Where a line in the entries below contains the word "real", count it. Return the total alone.

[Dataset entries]
▬▬▬▬▬▬
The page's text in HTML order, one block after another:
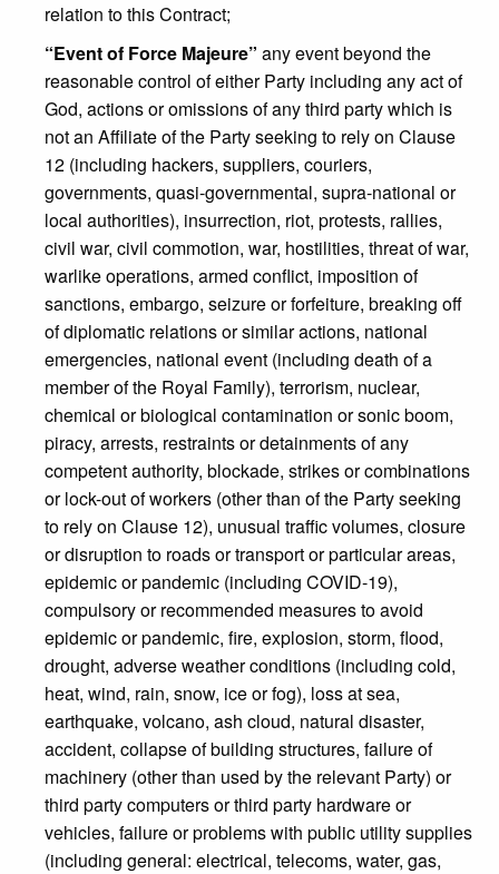
relation to this Contract;
“Event of Force Majeure” any event beyond the
reasonable control of either Party including any act of
God, actions or omissions of any third party which is
not an Affiliate of the Party seeking to rely on Clause
12 (including hackers, suppliers, couriers,
governments, quasi-governmental, supra-national or
local authorities), insurrection, riot, protests, rallies,
civil war, civil commotion, war, hostilities, threat of war,
warlike operations, armed conflict, imposition of
sanctions, embargo, seizure or forfeiture, breaking off
of diplomatic relations or similar actions, national
emergencies, national event (including death of a
member of the Royal Family), terrorism, nuclear,
chemical or biological contamination or sonic boom,
piracy, arrests, restraints or detainments of any
competent authority, blockade, strikes or combinations
or lock-out of workers (other than of the Party seeking
to rely on Clause 12), unusual traffic volumes, closure
or disruption to roads or transport or particular areas,
epidemic or pandemic (including COVID-19),
compulsory or recommended measures to avoid
epidemic or pandemic, fire, explosion, storm, flood,
drought, adverse weather conditions (including cold,
heat, wind, rain, snow, ice or fog), loss at sea,
earthquake, volcano, ash cloud, natural disaster,
accident, collapse of building structures, failure of
machinery (other than used by the relevant Party) or
third party computers or third party hardware or
vehicles, failure or problems with public utility supplies
(including general: electrical, telecoms, water, gas,
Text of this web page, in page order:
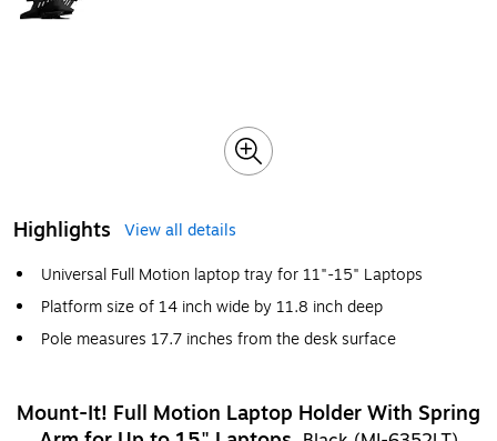
Highlights
View all details
Universal Full Motion laptop tray for 11"-15" Laptops
Platform size of 14 inch wide by 11.8 inch deep
Pole measures 17.7 inches from the desk surface
Mount-It! Full Motion Laptop Holder With Spring
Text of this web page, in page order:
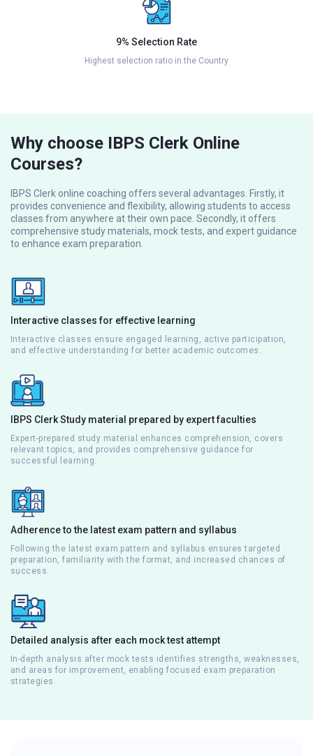
9% Selection Rate
Highest selection ratio in the Country
Why choose IBPS Clerk Online
Courses?
IBPS Clerk online coaching offers several advantages. Firstly, it
provides convenience and flexibility, allowing students to access
classes from anywhere at their own pace. Secondly, it offers
comprehensive study materials, mock tests, and expert guidance
to enhance exam preparation.
Interactive classes for effective learning
Interactive classes ensure engaged learning, active participation,
and effective understanding for better academic outcomes.
IBPS Clerk Study material prepared by expert faculties
Expert-prepared study material enhances comprehension, covers
relevant topics, and provides comprehensive guidance for
successful learning.
Adherence to the latest exam pattern and syllabus
Following the latest exam pattern and syllabus ensures targeted
preparation, familiarity with the format, and increased chances of
success.
Detailed analysis after each mock test attempt
In-depth analysis after mock tests identifies strengths, weaknesses,
and areas for improvement, enabling focused exam preparation
strategies
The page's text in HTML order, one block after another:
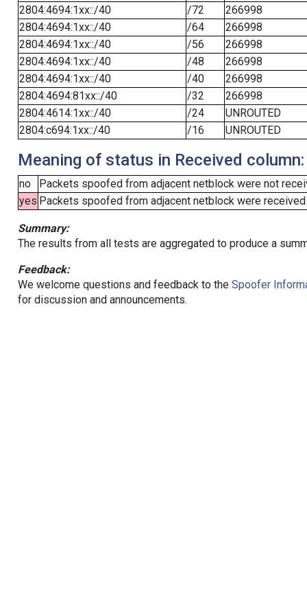
2804:4694:1xx::/40
/72
266998
2804:4694:1xx::/40
/64
266998
2804:4694:1xx::/40
/56
266998
2804:4694:1xx::/40
/48
266998
2804:4694:1xx::/40
/40
266998
2804:4694:81xx::/40
/32
266998
2804:4614:1xx::/40
/24
UNROUTED
2804:c694:1xx::/40
/16 UNROUTED
Meaning of status in Received column:
no
Packets spoofed from adjacent netblock were not
yes Packets spoofed from adjacent netblock were
Summary:
The results from all tests are aggregated to produce a
Feedback:
We welcome questions and feedback to the Spoofer
for discussion and announcements.
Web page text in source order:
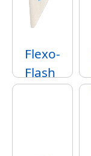
Flexo-
Flash
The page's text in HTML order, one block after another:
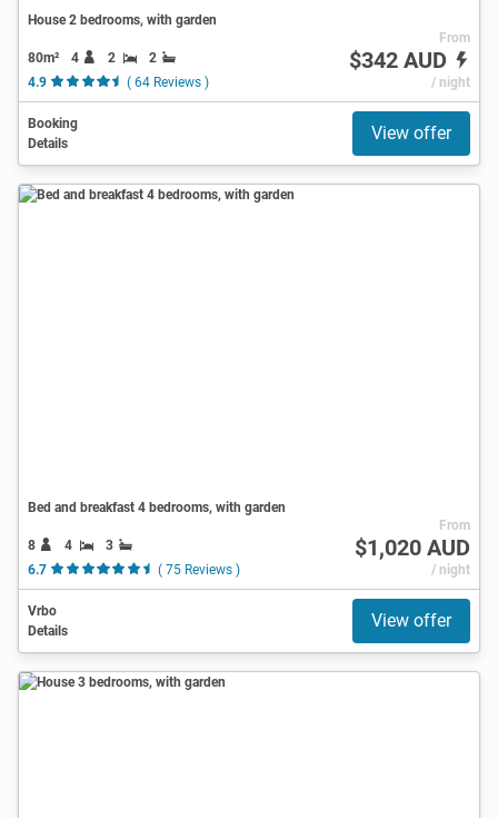
House 2 bedrooms, with garden
80m² 4 2
2
4.9
( 64 Reviews )
From
$342 AUD
/ night
Booking
Details
View offer
Bed and breakfast 4 bedrooms, with garden
8 4
3
6.7
( 75 Reviews )
From
$1,020 AUD
/ night
Vrbo
Details
View offer
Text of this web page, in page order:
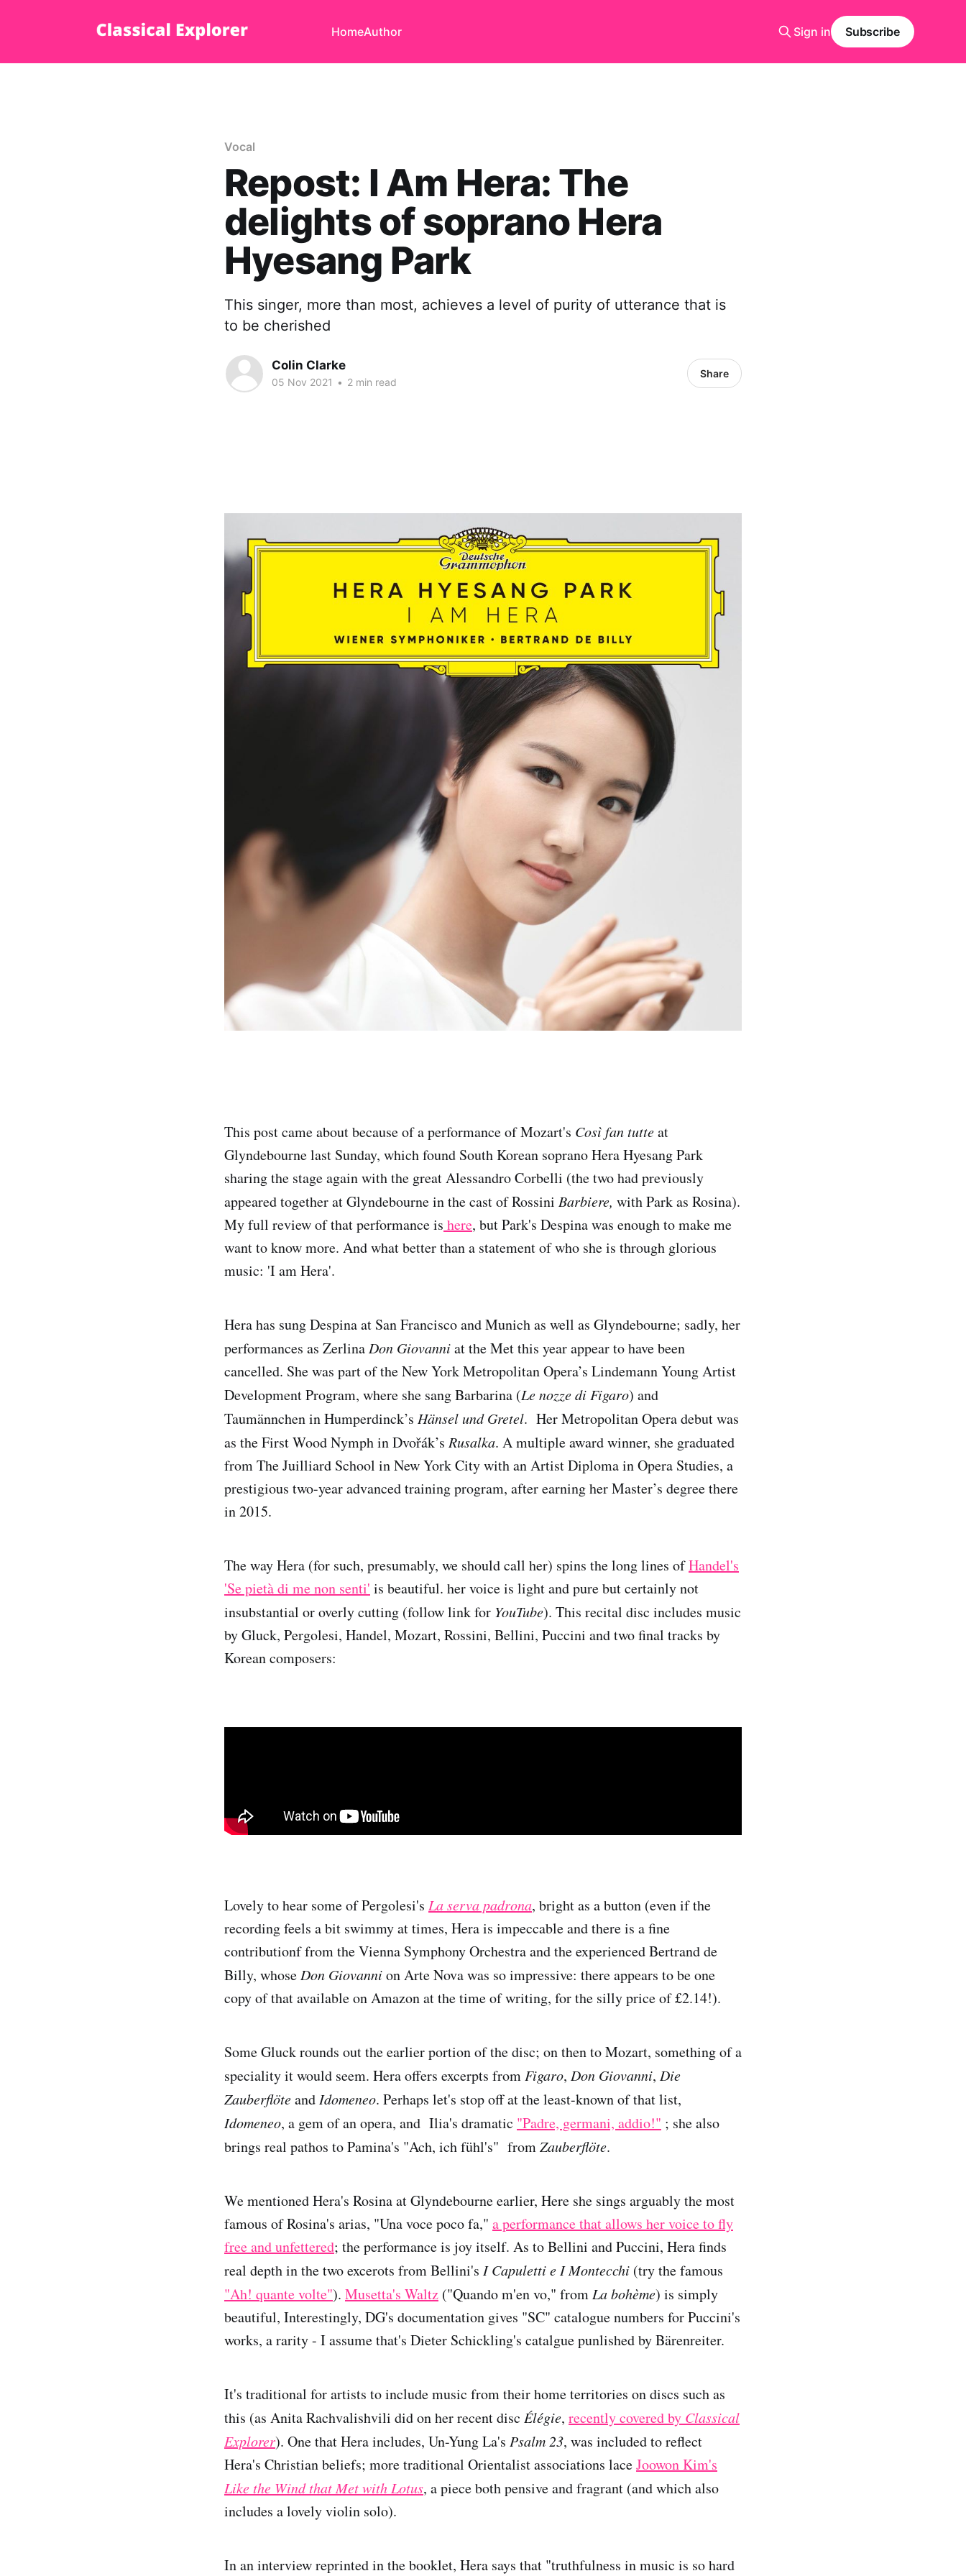
HomeAuthor Sign in Subscribe
Vocal
Repost: I Am Hera: The
delights of soprano Hera
Hyesang Park
This singer, more than most, achieves a level of purity of utterance that is
to be cherished
Colin Clarke
05 Nov 2021 • 2 min read
Share
This post came about because of a performance of Mozart's Così fan tutteat
Glyndebourne last Sunday, which found South Korean soprano Hera Hyesang Park
sharing the stage again with the great Alessandro Corbelli (the two had previously
appeared together at Glyndebourne in the cast of Rossini Barbiere, with Park as Rosina).
My full review of that performance is here, but Park's Despina was enough to make me
want to know more. And what better than a statement of who she is through glorious
music: 'I am Hera'.
Hera has sung Despina at San Francisco and Munich as well as Glyndebourne; sadly, her
performances as Zerlina Don Giovanniat the Met this year appear to have been
cancelled. She was part of the New York Metropolitan Opera’s Lindemann Young Artist
Development Program, where she sang Barbarina (Le nozze di Figaro) and
Taumännchen in Humperdinck’s Hänsel und Gretel. Her Metropolitan Opera debut was
as the First Wood Nymph in Dvořák’s Rusalka. A multiple award winner, she graduated
from The Juilliard School in New York City with an Artist Diploma in Opera Studies, a
prestigious two-year advanced training program, after earning her Master’s degree there
in 2015.
The way Hera (for such, presumably, we should call her) spins the long lines ofHandel's
'Se pietà di me non senti' is beautiful. her voice is light and pure but certainly not
insubstantial or overly cutting (follow link for YouTube). This recital disc includes music
by Gluck, Pergolesi, Handel, Mozart, Rossini, Bellini, Puccini and two final tracks by
Korean composers:
Lovely to hear some of Pergolesi's La serva padrona, bright as a button (even if the
recording feels a bit swimmy at times, Hera is impeccable and there is a fine
contributionf from the Vienna Symphony Orchestra and the experienced Bertrand de
Billy, whose Don Giovannion Arte Nova was so impressive: there appears to be one
copy of that available on Amazon at the time of writing, for the silly price of £2.14!).
Some Gluck rounds out the earlier portion of the disc; on then to Mozart, something of a
speciality it would seem. Hera offers excerpts from Figaro, Don Giovanni, Die
Zauberflöteand Idomeneo. Perhaps let's stop off at the least-known of that list,
Idomeneo, a gem of an opera, and Ilia's dramatic "Padre, germani, addio!" ; she also
brings real pathos to Pamina's "Ach, ich fühl's" fromZauberflöte.
We mentioned Hera's Rosina at Glyndebourne earlier, Here she sings arguably the most
famous of Rosina's arias, "Una voce poco fa," a performance that allows her voice to fly
free and unfettered; the performance is joy itself. As to Bellini and Puccini, Hera finds
real depth in the two excerots from Bellini's I Capuletti e I Montecchi (try the famous
"Ah! quante volte"). Musetta's Waltz ("Quando m'en vo," from La bohème) is simply
beautiful, Interestingly, DG's documentation gives "SC" catalogue numbers for Puccini's
works, a rarity - I assume that's Dieter Schickling's catalgue punlished by Bärenreiter.
It's traditional for artists to include music from their home territories on discs such as
this (as Anita Rachvalishvili did on her recent disc Élégie, recently covered by Classical
Explorer). One that Hera includes, Un-Yung La's Psalm 23, was included to reflect
Hera's Christian beliefs; more traditional Orientalist associations laceJoowon Kim's
Like the Wind that Met with Lotus, a piece both pensive and fragrant (and which also
includes a lovely violin solo).
In an interview reprinted in the booklet, Hera says that "truthfulness in music is so hard
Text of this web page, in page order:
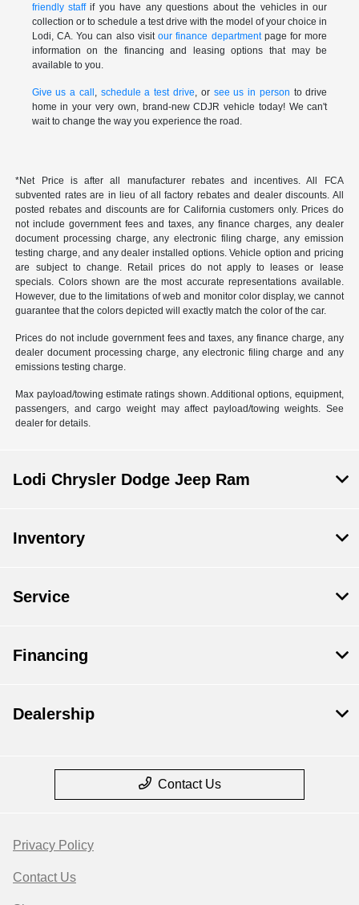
▬▬▬▬▬▬
_REPLY TO THE EXERCISE_
2